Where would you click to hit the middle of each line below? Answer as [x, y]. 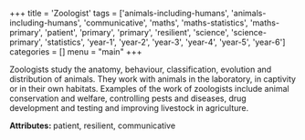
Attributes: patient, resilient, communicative [93, 125]
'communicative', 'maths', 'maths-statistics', [166, 23]
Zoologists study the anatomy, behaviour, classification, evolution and [141, 69]
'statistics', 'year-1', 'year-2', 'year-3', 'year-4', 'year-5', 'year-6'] [165, 42]
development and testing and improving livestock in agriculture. [129, 108]
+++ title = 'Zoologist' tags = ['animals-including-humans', [120, 13]
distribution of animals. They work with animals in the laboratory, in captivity [153, 79]
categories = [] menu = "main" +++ [76, 52]
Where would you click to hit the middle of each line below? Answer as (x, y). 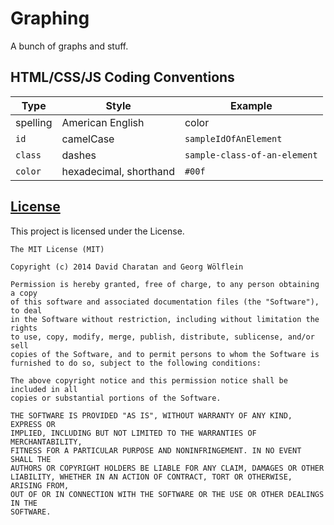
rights (24, 328)
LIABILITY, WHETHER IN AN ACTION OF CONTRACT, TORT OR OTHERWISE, (151, 477)
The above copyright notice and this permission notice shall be (149, 380)
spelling (34, 122)
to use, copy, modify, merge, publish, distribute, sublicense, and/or (162, 337)
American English (103, 122)
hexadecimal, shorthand (118, 171)
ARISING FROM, (40, 485)
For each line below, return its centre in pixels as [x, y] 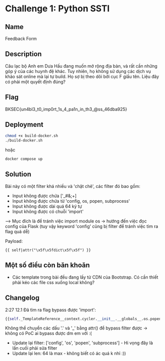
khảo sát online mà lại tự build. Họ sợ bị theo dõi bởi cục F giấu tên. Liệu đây [82, 76]
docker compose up [24, 159]
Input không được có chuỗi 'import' [48, 211]
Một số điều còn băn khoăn [47, 265]
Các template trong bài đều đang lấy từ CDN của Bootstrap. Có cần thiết [85, 277]
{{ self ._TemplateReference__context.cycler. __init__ [60, 319]
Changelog [22, 298]
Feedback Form [21, 38]
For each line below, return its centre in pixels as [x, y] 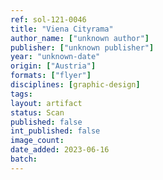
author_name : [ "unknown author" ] [80, 38]
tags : [21, 94]
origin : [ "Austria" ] [53, 66]
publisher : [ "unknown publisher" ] [82, 47]
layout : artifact [46, 103]
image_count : [37, 141]
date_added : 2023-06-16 [60, 150]
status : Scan [37, 112]
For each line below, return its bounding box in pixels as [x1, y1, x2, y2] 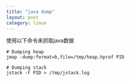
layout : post [6, 14, 39, 20]
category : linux [6, 20, 47, 26]
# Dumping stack [6, 65, 47, 71]
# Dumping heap [6, 49, 44, 55]
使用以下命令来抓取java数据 [6, 37, 74, 44]
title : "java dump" [6, 8, 55, 15]
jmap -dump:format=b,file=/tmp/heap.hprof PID [6, 54, 125, 60]
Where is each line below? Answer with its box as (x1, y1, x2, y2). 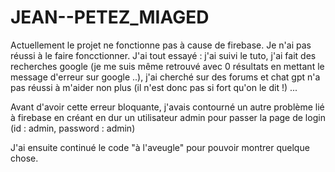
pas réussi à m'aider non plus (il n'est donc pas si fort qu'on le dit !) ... (10, 81, 298, 93)
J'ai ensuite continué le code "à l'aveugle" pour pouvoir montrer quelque (10, 141, 310, 153)
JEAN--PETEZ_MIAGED (10, 6, 210, 29)
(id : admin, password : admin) (10, 122, 136, 134)
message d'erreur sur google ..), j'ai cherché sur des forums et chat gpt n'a (10, 71, 321, 83)
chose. (10, 152, 39, 164)
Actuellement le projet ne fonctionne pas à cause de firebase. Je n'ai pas (10, 39, 312, 51)
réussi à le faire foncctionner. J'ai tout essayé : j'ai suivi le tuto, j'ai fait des (10, 49, 317, 61)
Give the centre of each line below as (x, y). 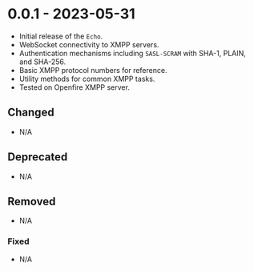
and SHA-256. (42, 62)
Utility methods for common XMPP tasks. (87, 79)
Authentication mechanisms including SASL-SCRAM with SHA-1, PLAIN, (132, 53)
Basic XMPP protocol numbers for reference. (93, 70)
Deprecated (38, 157)
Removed (32, 201)
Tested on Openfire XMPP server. (74, 87)
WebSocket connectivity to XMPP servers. (89, 44)
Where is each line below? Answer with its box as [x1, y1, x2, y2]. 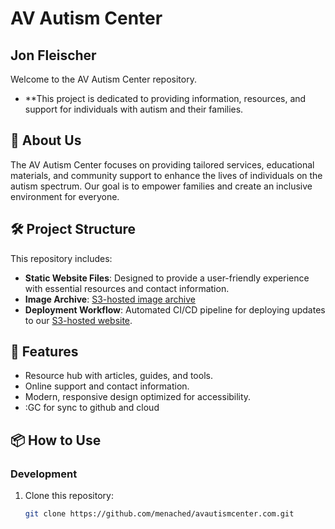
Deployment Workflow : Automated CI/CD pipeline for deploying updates [24, 303, 326, 316]
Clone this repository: [24, 490, 114, 502]
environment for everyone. [10, 190, 120, 202]
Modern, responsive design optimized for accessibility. [24, 391, 252, 403]
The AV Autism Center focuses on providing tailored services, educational [10, 158, 315, 171]
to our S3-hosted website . [24, 314, 133, 326]
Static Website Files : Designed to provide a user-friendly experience [24, 272, 310, 284]
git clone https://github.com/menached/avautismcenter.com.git [24, 509, 295, 519]
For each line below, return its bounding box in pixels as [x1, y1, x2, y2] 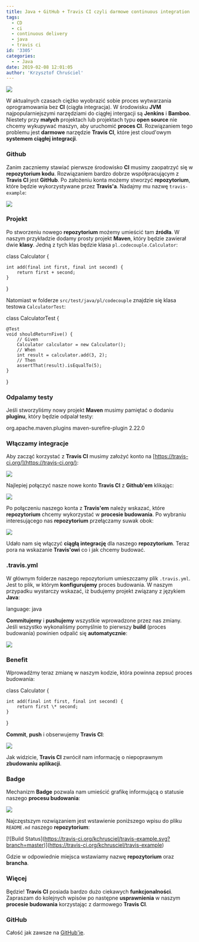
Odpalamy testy [6, 393, 53, 401]
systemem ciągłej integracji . [6, 135, 78, 142]
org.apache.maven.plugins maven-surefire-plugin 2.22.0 [6, 424, 145, 432]
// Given [17, 336, 39, 343]
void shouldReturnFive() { [6, 331, 73, 337]
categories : [6, 53, 36, 59]
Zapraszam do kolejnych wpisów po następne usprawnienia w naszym [6, 894, 181, 901]
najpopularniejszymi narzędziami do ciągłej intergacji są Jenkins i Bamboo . [6, 110, 191, 117]
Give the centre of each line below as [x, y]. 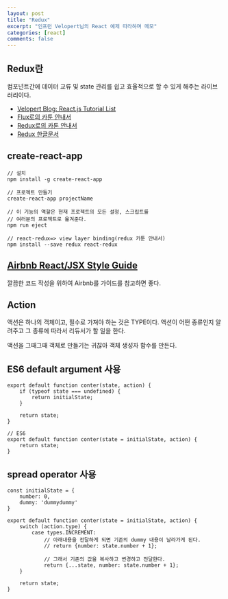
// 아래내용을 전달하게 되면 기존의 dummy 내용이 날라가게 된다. [122, 540]
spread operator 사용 [52, 474]
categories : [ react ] [37, 33]
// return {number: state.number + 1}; [100, 546]
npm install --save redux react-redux [62, 245]
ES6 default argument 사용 [64, 369]
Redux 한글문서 [38, 134]
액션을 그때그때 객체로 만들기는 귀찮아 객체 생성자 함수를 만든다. [92, 346]
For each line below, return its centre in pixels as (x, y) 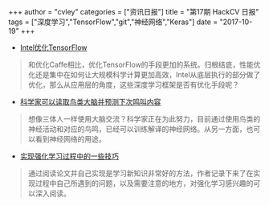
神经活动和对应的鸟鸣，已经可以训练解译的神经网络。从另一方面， (137, 129)
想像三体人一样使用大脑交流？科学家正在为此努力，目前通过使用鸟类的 (144, 119)
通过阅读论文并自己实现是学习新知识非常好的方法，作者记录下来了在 (141, 173)
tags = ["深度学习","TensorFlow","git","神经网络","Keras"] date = (113, 22)
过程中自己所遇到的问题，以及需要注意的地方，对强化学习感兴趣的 (144, 183)
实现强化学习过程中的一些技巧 (69, 156)
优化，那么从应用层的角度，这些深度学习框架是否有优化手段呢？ (133, 84)
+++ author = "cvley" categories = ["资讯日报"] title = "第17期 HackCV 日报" (134, 12)
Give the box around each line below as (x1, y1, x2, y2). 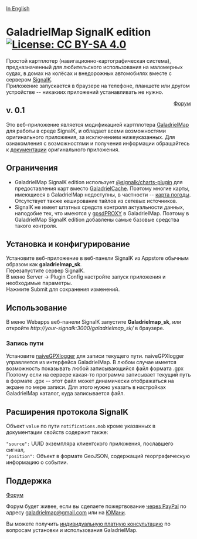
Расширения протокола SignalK (6, 407, 129, 417)
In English (6, 5, 30, 12)
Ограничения (6, 163, 58, 173)
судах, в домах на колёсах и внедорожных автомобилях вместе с (6, 70, 172, 77)
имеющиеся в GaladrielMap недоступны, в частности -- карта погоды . (14, 191, 191, 198)
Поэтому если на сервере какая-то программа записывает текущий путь (6, 371, 191, 378)
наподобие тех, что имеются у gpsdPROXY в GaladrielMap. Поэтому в (14, 209, 189, 216)
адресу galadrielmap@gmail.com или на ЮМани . (6, 509, 127, 516)
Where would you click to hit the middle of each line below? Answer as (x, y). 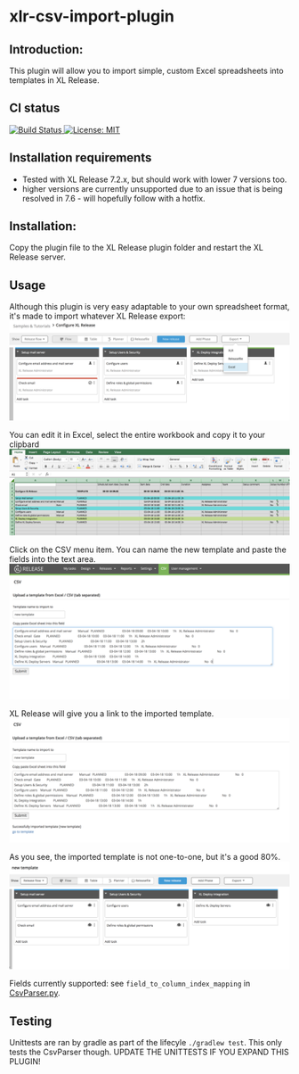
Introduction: (46, 50)
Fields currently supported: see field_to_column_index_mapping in (130, 984)
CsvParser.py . (35, 993)
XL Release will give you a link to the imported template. (112, 713)
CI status (35, 108)
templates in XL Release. (54, 80)
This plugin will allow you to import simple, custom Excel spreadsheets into (146, 70)
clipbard (24, 444)
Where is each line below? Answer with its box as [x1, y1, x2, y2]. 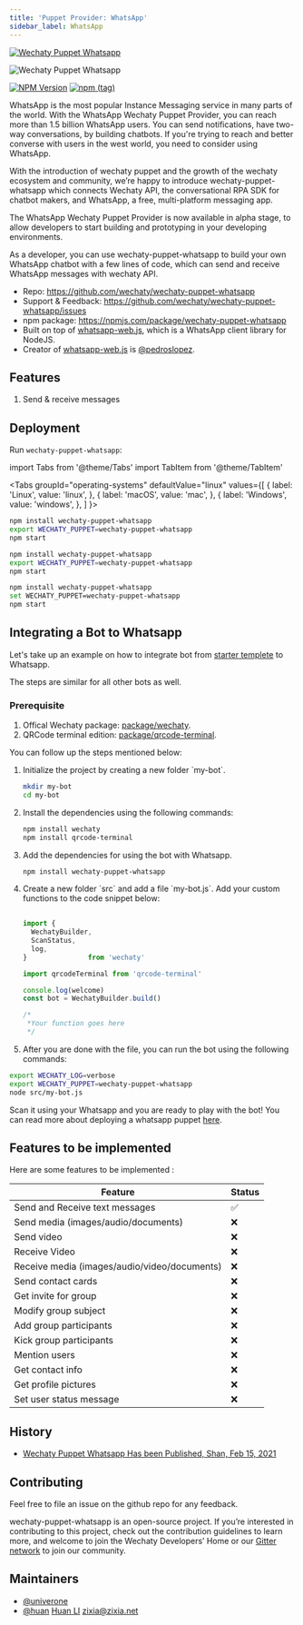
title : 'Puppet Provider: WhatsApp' [9, 13, 148, 23]
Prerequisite [9, 699, 65, 711]
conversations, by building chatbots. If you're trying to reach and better [26, 128, 294, 139]
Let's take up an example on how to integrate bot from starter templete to [9, 649, 284, 659]
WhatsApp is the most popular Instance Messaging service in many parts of [9, 99, 293, 110]
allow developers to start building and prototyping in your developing [9, 222, 268, 233]
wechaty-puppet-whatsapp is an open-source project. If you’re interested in [9, 1516, 294, 1527]
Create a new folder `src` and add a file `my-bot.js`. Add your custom [22, 883, 280, 895]
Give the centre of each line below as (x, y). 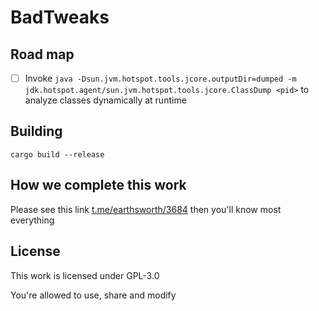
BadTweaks (60, 17)
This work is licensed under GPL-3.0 (85, 275)
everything (32, 220)
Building (36, 131)
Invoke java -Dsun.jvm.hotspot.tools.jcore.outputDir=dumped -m (160, 78)
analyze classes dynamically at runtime (105, 100)
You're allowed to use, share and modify (93, 295)
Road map (42, 54)
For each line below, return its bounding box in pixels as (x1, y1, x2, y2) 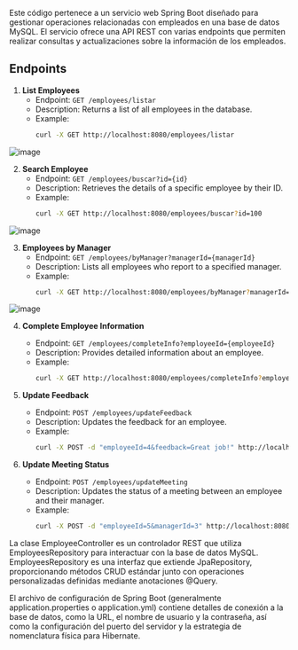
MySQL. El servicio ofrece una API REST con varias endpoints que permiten (9, 27, 286, 36)
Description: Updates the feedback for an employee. (35, 417, 228, 427)
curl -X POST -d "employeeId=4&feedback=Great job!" (35, 443, 235, 452)
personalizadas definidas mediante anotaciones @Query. (9, 576, 218, 586)
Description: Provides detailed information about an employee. (35, 348, 264, 358)
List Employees (21, 84, 80, 96)
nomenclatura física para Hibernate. (9, 630, 141, 641)
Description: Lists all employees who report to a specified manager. (35, 261, 282, 271)
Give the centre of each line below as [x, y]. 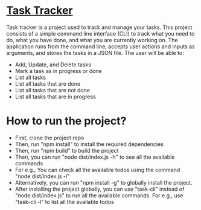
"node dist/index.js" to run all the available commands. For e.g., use [99, 195]
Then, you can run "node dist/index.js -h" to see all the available [95, 157]
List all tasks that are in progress [55, 97]
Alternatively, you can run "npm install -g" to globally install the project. [104, 182]
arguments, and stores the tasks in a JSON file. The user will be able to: [95, 52]
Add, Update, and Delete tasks [53, 65]
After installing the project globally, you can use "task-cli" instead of [100, 189]
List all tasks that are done [48, 84]

- - - - -

Each line of the data that holds the word "plugin" should be copied.

**Completed exercise:**
org.apache.maven.plugins maven-surefire-plugin 2.22.0 [6, 424, 145, 432]
This plugin will allow you to import simple, custom Excel spreadsheets into (146, 70)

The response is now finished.